By Wang Shanning
Recently, a civil group in Kamogawa City, Japan, published a book titled The War and Life in Kamogawa: Testimonies from 50 Witnesses, which contains testimonies of those Japanese WWII participants. The investigation and collection of information and data for the book began five years ago, exactly on the 70th anniversary of the end of WWII.
According to a report on September 13 in Japan’s Chiba Daily, Takashi Shinoda, the 75-year-old editor-in-chief of the book, is a member of the civil group named “Talking about Wars in Kamogawa”. He said that the book is intended to record how the war has affected the lives of ordinary people.
Many precious testimonies were collected. A witness who was only 12 years old at the end of WWII stated, “At that time, we had almost nothing to eat, and soybeans were the only food for us.” Another witness who was only 8 years old at that time said, “My elder sister’s schoolbag was hit by bullets from machine guns.”

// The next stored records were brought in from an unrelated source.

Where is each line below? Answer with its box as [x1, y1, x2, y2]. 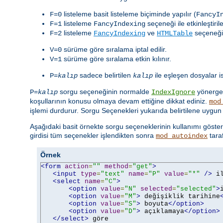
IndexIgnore [151, 88, 195, 96]
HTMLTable [157, 29, 193, 37]
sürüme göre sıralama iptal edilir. [62, 45, 167, 53]
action [65, 162, 89, 170]
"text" [101, 170, 124, 178]
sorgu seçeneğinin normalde [58, 87, 151, 96]
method [105, 162, 128, 170]
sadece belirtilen [78, 71, 133, 79]
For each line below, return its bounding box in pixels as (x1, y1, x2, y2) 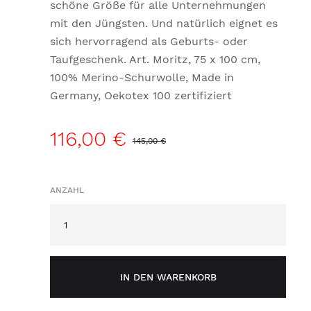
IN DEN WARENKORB (119, 271, 217, 283)
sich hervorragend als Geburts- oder (50, 35, 248, 48)
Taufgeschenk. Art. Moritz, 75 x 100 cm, (50, 53, 260, 66)
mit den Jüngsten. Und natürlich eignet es (50, 17, 278, 30)
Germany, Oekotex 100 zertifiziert (50, 89, 232, 102)
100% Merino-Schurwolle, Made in (50, 71, 234, 84)
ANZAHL (50, 185, 84, 195)
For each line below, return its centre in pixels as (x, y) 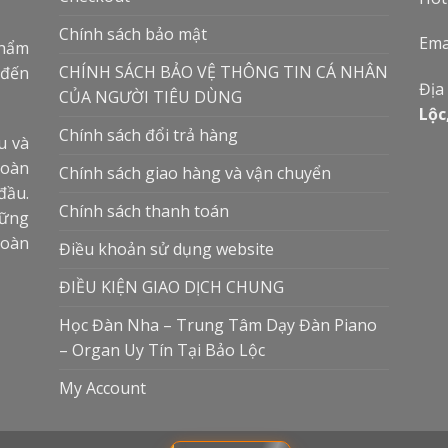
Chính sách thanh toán (144, 210)
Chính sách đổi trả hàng (148, 134)
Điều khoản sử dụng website (166, 248)
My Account (102, 387)
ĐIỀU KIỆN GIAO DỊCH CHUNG (171, 286)
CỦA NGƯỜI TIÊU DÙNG (150, 96)
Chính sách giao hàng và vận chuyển (195, 172)
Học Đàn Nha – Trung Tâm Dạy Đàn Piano (218, 324)
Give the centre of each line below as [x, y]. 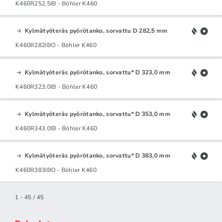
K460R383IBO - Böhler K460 [56, 170]
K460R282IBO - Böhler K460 [56, 45]
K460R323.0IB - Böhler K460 [56, 86]
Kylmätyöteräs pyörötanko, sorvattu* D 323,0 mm [98, 72]
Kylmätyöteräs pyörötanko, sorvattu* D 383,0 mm [98, 155]
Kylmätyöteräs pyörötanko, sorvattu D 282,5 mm [96, 30]
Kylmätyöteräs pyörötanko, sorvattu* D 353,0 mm [98, 114]
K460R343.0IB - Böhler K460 [56, 128]
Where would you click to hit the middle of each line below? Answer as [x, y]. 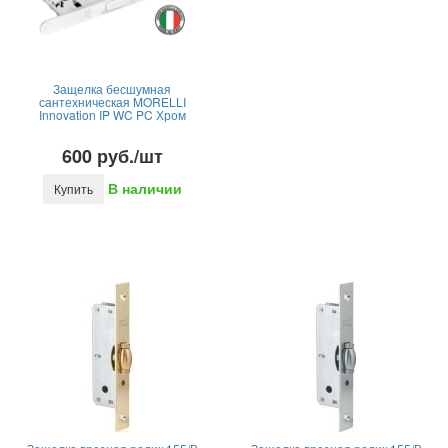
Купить [73, 188]
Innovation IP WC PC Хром [112, 114]
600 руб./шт [112, 156]
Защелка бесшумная [112, 88]
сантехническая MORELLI [112, 101]
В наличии [144, 188]
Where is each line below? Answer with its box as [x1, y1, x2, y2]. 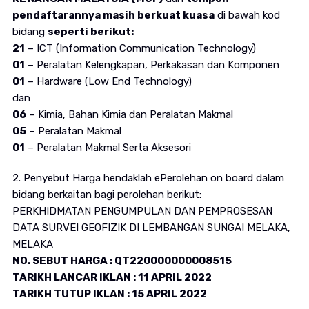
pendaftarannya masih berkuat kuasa [12, 9, 215, 22]
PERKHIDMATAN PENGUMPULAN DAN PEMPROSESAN [12, 205, 272, 218]
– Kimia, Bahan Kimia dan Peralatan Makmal [26, 108, 233, 121]
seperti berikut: [47, 26, 134, 39]
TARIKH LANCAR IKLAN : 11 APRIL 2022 [12, 271, 212, 284]
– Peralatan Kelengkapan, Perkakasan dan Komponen [24, 59, 279, 72]
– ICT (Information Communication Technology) [24, 42, 256, 55]
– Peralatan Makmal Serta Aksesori [24, 141, 191, 154]
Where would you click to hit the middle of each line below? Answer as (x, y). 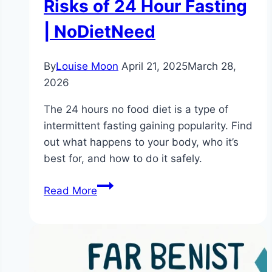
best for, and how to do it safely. (123, 159)
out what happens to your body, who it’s (141, 142)
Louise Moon (87, 66)
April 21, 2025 (155, 66)
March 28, (212, 66)
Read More (70, 191)
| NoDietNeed (100, 31)
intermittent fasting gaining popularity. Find (148, 126)
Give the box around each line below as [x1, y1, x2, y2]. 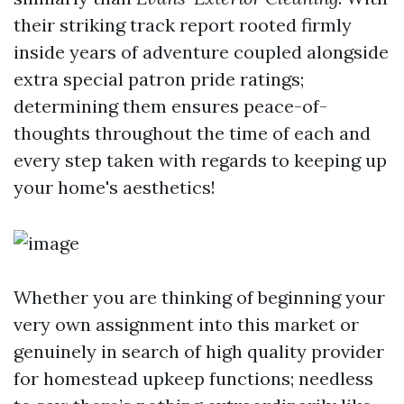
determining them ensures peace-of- [14, 95, 327, 117]
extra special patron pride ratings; [14, 68, 304, 90]
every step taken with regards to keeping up [14, 149, 387, 171]
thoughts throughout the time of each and [14, 122, 371, 144]
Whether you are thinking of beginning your [14, 286, 385, 308]
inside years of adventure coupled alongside [14, 41, 389, 63]
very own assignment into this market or [14, 313, 359, 335]
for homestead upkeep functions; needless [14, 367, 373, 390]
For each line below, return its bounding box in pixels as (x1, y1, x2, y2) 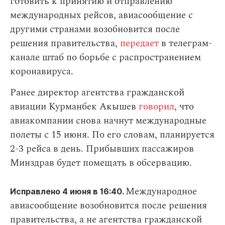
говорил (139, 99, 174, 114)
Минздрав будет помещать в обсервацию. (10, 156, 192, 170)
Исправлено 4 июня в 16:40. (10, 186, 126, 196)
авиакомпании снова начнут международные (10, 114, 206, 128)
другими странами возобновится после (10, 22, 180, 37)
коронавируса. (10, 64, 73, 79)
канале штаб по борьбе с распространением (10, 50, 201, 65)
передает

In addition, a former member of the 731 Unit responsible for the research and development of bacterial weapons in the Japanese occupied northeast China during the WWII said, “There were many Chinese and American captives locked up in a place similar to an underground prison. The bodies of captives who died from bacterial weapon experiments were sent to a crematorium-like area and burned to ashes.”
As time passed, fewer and fewer people knew the truth about the war. At least five of the witnesses who had provided testimonies had passed away before the publishing of the book. Takashi Shinoda expected the book would help more people understand the truth of the war.